### [Excerpted records]
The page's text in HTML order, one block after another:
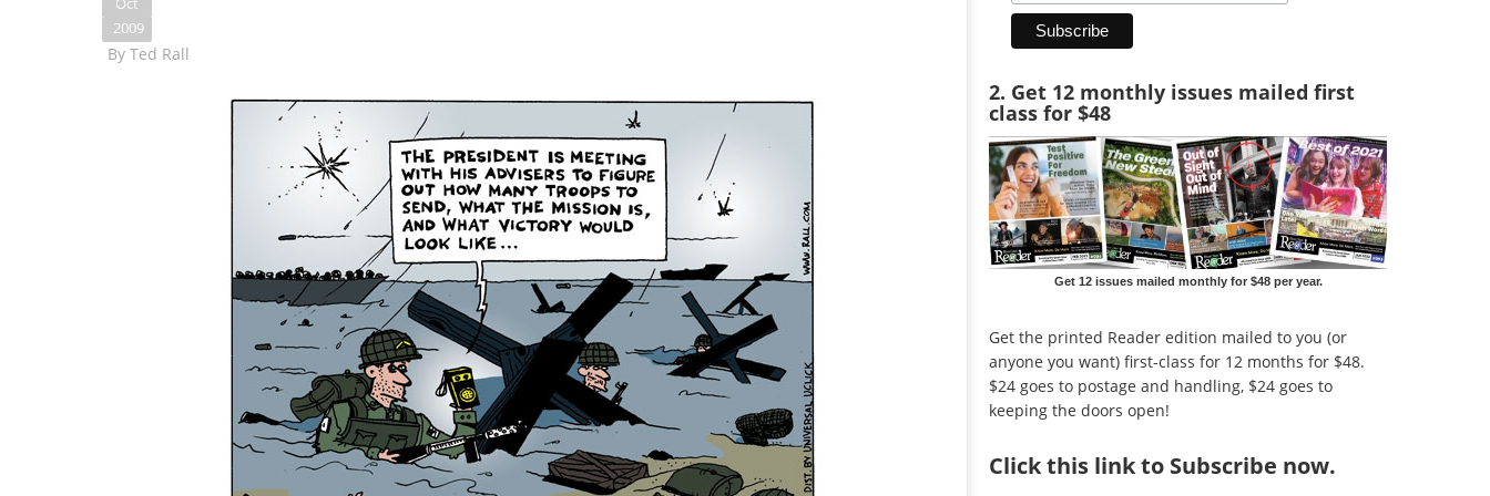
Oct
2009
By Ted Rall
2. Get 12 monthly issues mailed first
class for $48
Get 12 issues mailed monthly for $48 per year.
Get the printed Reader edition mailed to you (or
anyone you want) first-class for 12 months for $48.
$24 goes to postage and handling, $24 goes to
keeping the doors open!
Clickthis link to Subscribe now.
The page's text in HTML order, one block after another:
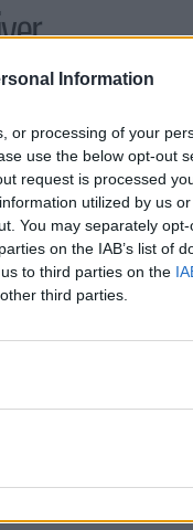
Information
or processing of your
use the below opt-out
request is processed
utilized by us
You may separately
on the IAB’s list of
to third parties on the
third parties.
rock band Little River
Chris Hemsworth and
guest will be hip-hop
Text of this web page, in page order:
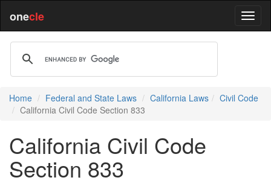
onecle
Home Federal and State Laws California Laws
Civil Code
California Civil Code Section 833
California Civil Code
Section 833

### [Assignment]
The records must be copied with no word altered, and without their pictures.

### [Written answer]
The page's text in HTML order, one block after another:
Oct
2009
By Ted Rall
2. Get 12 monthly issues mailed first
class for $48
Get 12 issues mailed monthly for $48 per year.
Get the printed Reader edition mailed to you (or
anyone you want) first-class for 12 months for $48.
$24 goes to postage and handling, $24 goes to
keeping the doors open!
Clickthis link to Subscribe now.
The page's text in HTML order, one block after another:
Information
or processing of your
use the below opt-out
request is processed
utilized by us
You may separately
on the IAB’s list of
to third parties on the
third parties.
rock band Little River
Chris Hemsworth and
guest will be hip-hop
Text of this web page, in page order:
onecle
Home Federal and State Laws California Laws
Civil Code
California Civil Code Section 833
California Civil Code
Section 833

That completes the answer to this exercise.